Felicity stared at him with round eyes. “Am I …am I dead?” she asked finally. The group burst out laughing

“Certainly not!”

“Are … are you ghosts?” They laughed even louder this time.

 

“Sorry Uncle Lancelot,” said Frederick. “Miss Appleby bumped her head and we didn’t have a chance to explain.”

“I see. Well, Miss Appleby. We are what you could call Impressions.”

“What?”

“Everybody here has at some time or other had something important to do with this building. Smudge was a very popular post boy. Mrs Twizleton …” the lady in the black dress nodded at her. “… was one of London’s finest detectives in the 1870s. Her office was on the ground floor.”

“And all of us,” continued Frederick. “Made an impression on this building. You see, there are certain special buildings, like this one, that are similar to living organisms, they take in impressions of particular people. The same as when you press a key into wax, you get the shape – the impression - of the key left behind in the wax.”
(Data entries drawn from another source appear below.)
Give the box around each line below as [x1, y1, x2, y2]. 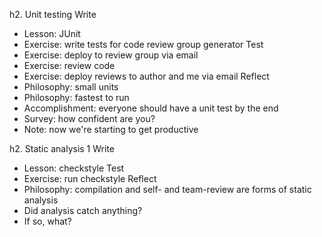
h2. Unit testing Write [9, 9, 97, 20]
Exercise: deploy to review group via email [23, 49, 199, 61]
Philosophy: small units [23, 81, 119, 93]
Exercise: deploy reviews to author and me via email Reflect [23, 70, 270, 82]
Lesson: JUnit [23, 28, 81, 39]
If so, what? [23, 215, 72, 227]
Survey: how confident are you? [23, 113, 156, 124]
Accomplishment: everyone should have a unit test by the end [23, 102, 279, 114]
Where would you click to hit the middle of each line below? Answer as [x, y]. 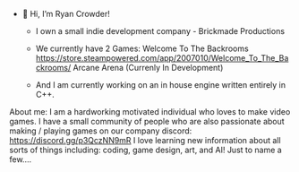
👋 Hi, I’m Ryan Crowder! [66, 14]
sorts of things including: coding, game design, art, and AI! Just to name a [145, 150]
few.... [21, 159]
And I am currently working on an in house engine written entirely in [161, 85]
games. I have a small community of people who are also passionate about [147, 121]
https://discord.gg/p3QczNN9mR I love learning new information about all [145, 140]
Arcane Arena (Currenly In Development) [148, 68]
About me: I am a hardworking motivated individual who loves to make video [150, 112]
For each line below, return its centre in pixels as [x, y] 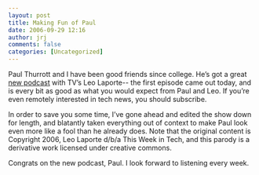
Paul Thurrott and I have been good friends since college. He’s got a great [128, 74]
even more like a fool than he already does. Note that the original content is [129, 131]
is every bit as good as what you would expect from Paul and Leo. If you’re [129, 91]
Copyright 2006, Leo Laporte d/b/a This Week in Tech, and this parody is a [129, 139]
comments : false [35, 45]
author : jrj [27, 37]
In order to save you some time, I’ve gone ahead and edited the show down [130, 114]
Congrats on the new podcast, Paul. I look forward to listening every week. [129, 163]
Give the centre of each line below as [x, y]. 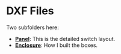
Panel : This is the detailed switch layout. [65, 39]
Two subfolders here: [33, 27]
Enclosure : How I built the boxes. [56, 45]
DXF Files [30, 11]
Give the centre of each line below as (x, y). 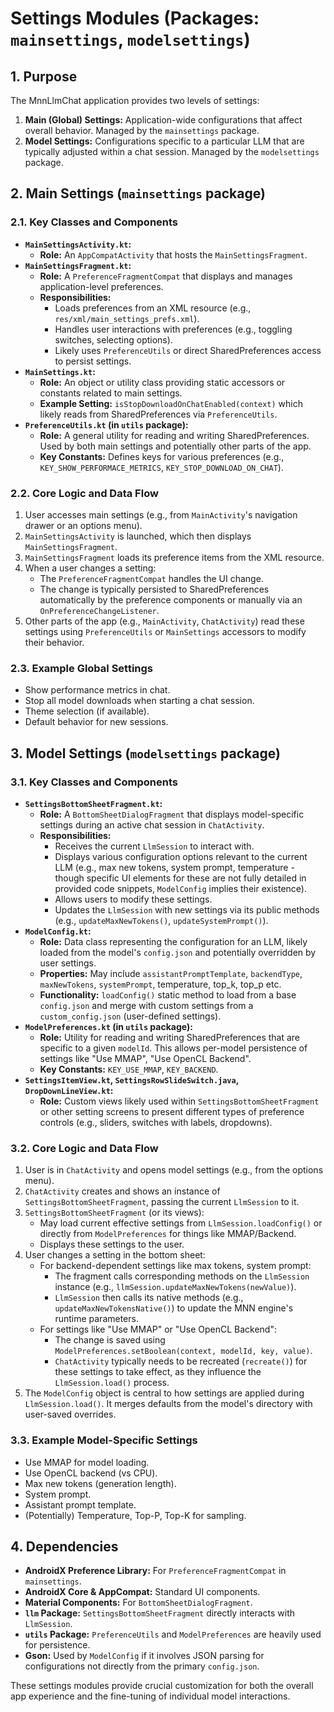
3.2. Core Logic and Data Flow (84, 1148)
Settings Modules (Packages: (135, 18)
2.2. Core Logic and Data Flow (84, 493)
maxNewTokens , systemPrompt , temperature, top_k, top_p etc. (160, 984)
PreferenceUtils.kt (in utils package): (106, 424)
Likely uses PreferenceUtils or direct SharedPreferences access (188, 350)
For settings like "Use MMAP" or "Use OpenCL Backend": (158, 1329)
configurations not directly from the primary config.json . (142, 1666)
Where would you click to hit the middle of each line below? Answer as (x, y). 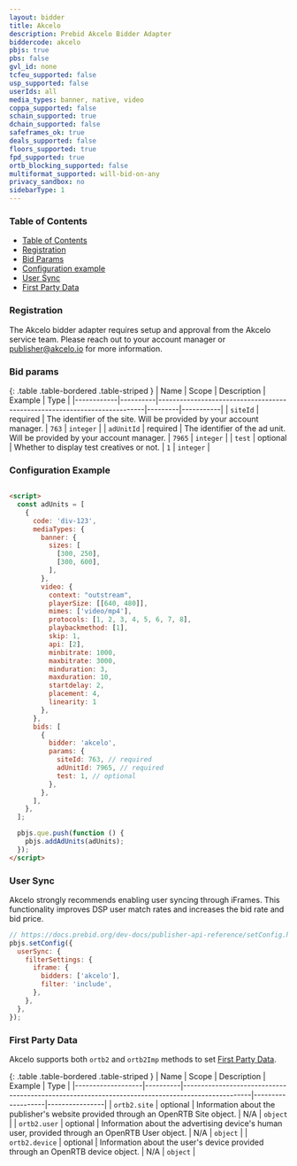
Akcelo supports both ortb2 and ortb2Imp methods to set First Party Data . (143, 1059)
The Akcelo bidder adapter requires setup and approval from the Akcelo (140, 329)
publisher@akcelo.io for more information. (86, 348)
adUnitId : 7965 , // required (110, 768)
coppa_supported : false (53, 108)
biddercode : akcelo (45, 42)
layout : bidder (37, 17)
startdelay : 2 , (76, 686)
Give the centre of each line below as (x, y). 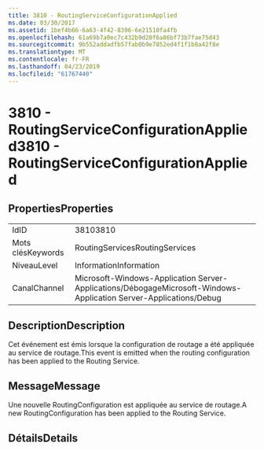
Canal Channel (38, 288)
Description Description (67, 326)
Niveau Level (35, 265)
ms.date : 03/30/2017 (42, 23)
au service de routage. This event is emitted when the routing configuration (129, 353)
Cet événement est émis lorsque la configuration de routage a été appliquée (131, 345)
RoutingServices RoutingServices (135, 247)
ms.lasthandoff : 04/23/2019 (54, 67)
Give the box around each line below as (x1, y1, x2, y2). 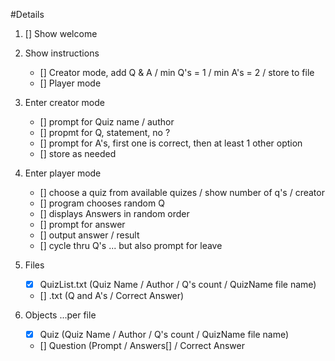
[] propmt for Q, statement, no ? (39, 127, 171, 138)
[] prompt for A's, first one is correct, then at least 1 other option (39, 137, 303, 149)
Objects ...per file (24, 309, 97, 321)
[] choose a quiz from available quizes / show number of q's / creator (39, 187, 325, 198)
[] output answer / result (39, 229, 140, 241)
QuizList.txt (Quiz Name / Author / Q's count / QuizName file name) (39, 279, 317, 290)
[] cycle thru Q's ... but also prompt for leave (39, 240, 223, 251)
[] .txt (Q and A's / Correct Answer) (39, 290, 185, 302)
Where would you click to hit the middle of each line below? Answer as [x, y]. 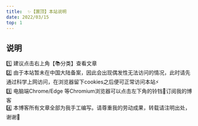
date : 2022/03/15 [28, 17]
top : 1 [14, 22]
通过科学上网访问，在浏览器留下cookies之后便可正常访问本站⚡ [83, 82]
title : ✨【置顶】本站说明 [37, 12]
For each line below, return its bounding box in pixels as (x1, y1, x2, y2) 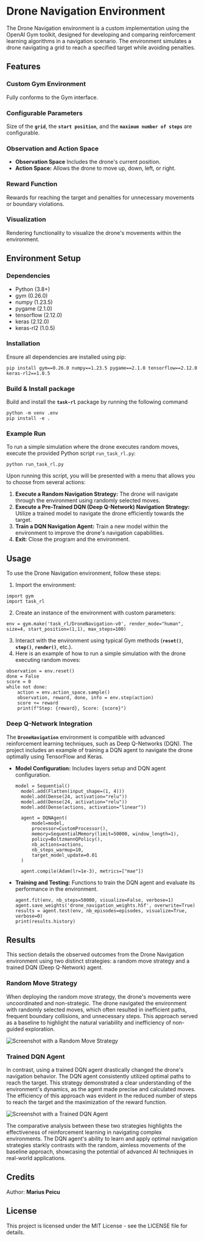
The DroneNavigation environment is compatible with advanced (6, 733, 165, 740)
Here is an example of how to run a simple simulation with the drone (15, 650, 186, 657)
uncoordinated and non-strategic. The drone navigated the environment (6, 999, 187, 1007)
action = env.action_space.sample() (17, 689, 111, 695)
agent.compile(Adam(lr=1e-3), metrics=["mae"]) (21, 868, 144, 874)
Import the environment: (15, 582, 76, 589)
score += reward (17, 700, 59, 706)
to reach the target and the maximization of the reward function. (6, 1098, 167, 1106)

“This means we remain here, even if our physical selves have left the building and our souls have joined the heavenly choir up above,” added Sir Lancelot piously. “But mostly you ‘living’ people hardly notice us.”

“Why can I see you properly? And what did your nephew mean when he said you needed my help?”

“No idea why you can see us, it’s very rare these days. In fact, I think since about 1980 you’re the first one. I blame television, you know, and now with this computer nonsense everybody is …”

“Uncle!”

“I beg your pardon. Your second question. Help. Why we need it. You may remember this morning you were rewriting a document for Mr Gus Twobit because his English is so execrable.”

“Yes.”

“Well, did you notice what the document was about?”

“Something to do with the sale of a property and its redevelopment.”

“Exactly. Well, the property in question is this one. The directors plan to sell this building to some investors who will probably build some architectural monstrosity on this site. Next week they have invited the possible purchasers over for a meeting to conclude the deal. But that’s not the worst of it.” He leant forward, grasped her hands with his and looked into her eyes. “Miss Appleby, unless you can help us stop this building being torn down and replaced, we cease to exist!”